Records supplied:

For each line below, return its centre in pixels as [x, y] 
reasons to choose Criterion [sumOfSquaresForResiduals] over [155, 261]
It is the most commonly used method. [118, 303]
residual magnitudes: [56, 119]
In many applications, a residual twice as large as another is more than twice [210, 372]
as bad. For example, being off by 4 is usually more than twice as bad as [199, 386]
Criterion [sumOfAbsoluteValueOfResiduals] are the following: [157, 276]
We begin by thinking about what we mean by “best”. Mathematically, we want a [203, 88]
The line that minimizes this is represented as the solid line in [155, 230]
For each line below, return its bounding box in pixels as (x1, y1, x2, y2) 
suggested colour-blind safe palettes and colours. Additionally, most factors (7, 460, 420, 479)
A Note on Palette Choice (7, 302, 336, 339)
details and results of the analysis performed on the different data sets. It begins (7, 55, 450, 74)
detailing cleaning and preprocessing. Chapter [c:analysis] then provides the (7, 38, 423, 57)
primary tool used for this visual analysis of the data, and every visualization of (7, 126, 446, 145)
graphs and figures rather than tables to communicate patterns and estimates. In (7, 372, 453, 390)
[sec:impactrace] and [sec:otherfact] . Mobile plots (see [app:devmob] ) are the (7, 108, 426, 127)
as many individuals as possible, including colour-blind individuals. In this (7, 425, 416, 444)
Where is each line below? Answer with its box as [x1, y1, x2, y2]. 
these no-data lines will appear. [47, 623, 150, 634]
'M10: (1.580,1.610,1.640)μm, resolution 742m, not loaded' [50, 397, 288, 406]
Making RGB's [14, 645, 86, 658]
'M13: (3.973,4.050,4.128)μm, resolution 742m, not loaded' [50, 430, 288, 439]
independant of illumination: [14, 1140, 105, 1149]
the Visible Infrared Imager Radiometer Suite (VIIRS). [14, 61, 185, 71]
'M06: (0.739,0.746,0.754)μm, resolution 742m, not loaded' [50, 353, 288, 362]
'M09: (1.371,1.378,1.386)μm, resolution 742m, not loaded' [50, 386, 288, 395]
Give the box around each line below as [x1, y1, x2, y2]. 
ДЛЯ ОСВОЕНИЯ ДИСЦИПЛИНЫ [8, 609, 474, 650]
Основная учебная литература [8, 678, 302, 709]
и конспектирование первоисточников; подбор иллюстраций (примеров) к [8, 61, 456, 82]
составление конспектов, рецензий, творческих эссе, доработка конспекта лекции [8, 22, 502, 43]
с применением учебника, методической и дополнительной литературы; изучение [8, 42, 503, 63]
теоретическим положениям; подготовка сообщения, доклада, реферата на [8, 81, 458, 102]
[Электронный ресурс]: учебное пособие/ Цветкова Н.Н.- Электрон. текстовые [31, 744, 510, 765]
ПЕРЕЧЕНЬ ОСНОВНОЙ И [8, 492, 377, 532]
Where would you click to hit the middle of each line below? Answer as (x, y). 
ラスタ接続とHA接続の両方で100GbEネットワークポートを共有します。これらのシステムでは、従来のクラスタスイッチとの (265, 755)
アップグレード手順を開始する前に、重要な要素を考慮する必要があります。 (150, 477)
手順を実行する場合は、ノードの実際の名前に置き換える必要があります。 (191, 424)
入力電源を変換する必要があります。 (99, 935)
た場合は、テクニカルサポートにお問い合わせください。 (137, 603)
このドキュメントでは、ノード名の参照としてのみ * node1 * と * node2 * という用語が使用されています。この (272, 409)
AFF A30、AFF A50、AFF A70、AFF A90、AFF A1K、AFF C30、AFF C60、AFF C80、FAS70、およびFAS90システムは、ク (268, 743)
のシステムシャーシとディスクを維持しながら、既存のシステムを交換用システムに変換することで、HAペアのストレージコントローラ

What you should do: Once the listing has been read, copy every line of it exactly.

Reply:
For each line below, return its centre in pixels as [x, y] 
reasons to choose Criterion [sumOfSquaresForResiduals] over [155, 261]
It is the most commonly used method. [118, 303]
residual magnitudes: [56, 119]
In many applications, a residual twice as large as another is more than twice [210, 372]
as bad. For example, being off by 4 is usually more than twice as bad as [199, 386]
Criterion [sumOfAbsoluteValueOfResiduals] are the following: [157, 276]
We begin by thinking about what we mean by “best”. Mathematically, we want a [203, 88]
The line that minimizes this is represented as the solid line in [155, 230]
For each line below, return its bounding box in pixels as (x1, y1, x2, y2) 
suggested colour-blind safe palettes and colours. Additionally, most factors (7, 460, 420, 479)
A Note on Palette Choice (7, 302, 336, 339)
details and results of the analysis performed on the different data sets. It begins (7, 55, 450, 74)
detailing cleaning and preprocessing. Chapter [c:analysis] then provides the (7, 38, 423, 57)
primary tool used for this visual analysis of the data, and every visualization of (7, 126, 446, 145)
graphs and figures rather than tables to communicate patterns and estimates. In (7, 372, 453, 390)
[sec:impactrace] and [sec:otherfact] . Mobile plots (see [app:devmob] ) are the (7, 108, 426, 127)
as many individuals as possible, including colour-blind individuals. In this (7, 425, 416, 444)
Where is each line below? Answer with its box as [x1, y1, x2, y2]. 
these no-data lines will appear. [47, 623, 150, 634]
'M10: (1.580,1.610,1.640)μm, resolution 742m, not loaded' [50, 397, 288, 406]
Making RGB's [14, 645, 86, 658]
'M13: (3.973,4.050,4.128)μm, resolution 742m, not loaded' [50, 430, 288, 439]
independant of illumination: [14, 1140, 105, 1149]
the Visible Infrared Imager Radiometer Suite (VIIRS). [14, 61, 185, 71]
'M06: (0.739,0.746,0.754)μm, resolution 742m, not loaded' [50, 353, 288, 362]
'M09: (1.371,1.378,1.386)μm, resolution 742m, not loaded' [50, 386, 288, 395]
Give the box around each line below as [x1, y1, x2, y2]. 
ДЛЯ ОСВОЕНИЯ ДИСЦИПЛИНЫ [8, 609, 474, 650]
Основная учебная литература [8, 678, 302, 709]
и конспектирование первоисточников; подбор иллюстраций (примеров) к [8, 61, 456, 82]
составление конспектов, рецензий, творческих эссе, доработка конспекта лекции [8, 22, 502, 43]
с применением учебника, методической и дополнительной литературы; изучение [8, 42, 503, 63]
теоретическим положениям; подготовка сообщения, доклада, реферата на [8, 81, 458, 102]
[Электронный ресурс]: учебное пособие/ Цветкова Н.Н.- Электрон. текстовые [31, 744, 510, 765]
ПЕРЕЧЕНЬ ОСНОВНОЙ И [8, 492, 377, 532]
Where would you click to hit the middle of each line below? Answer as (x, y). 
ラスタ接続とHA接続の両方で100GbEネットワークポートを共有します。これらのシステムでは、従来のクラスタスイッチとの (265, 755)
アップグレード手順を開始する前に、重要な要素を考慮する必要があります。 (150, 477)
手順を実行する場合は、ノードの実際の名前に置き換える必要があります。 (191, 424)
入力電源を変換する必要があります。 (99, 935)
た場合は、テクニカルサポートにお問い合わせください。 (137, 603)
このドキュメントでは、ノード名の参照としてのみ * node1 * と * node2 * という用語が使用されています。この (272, 409)
AFF A30、AFF A50、AFF A70、AFF A90、AFF A1K、AFF C30、AFF C60、AFF C80、FAS70、およびFAS90システムは、ク (268, 743)
のシステムシャーシとディスクを維持しながら、既存のシステムを交換用システムに変換することで、HAペアのストレージコントローラ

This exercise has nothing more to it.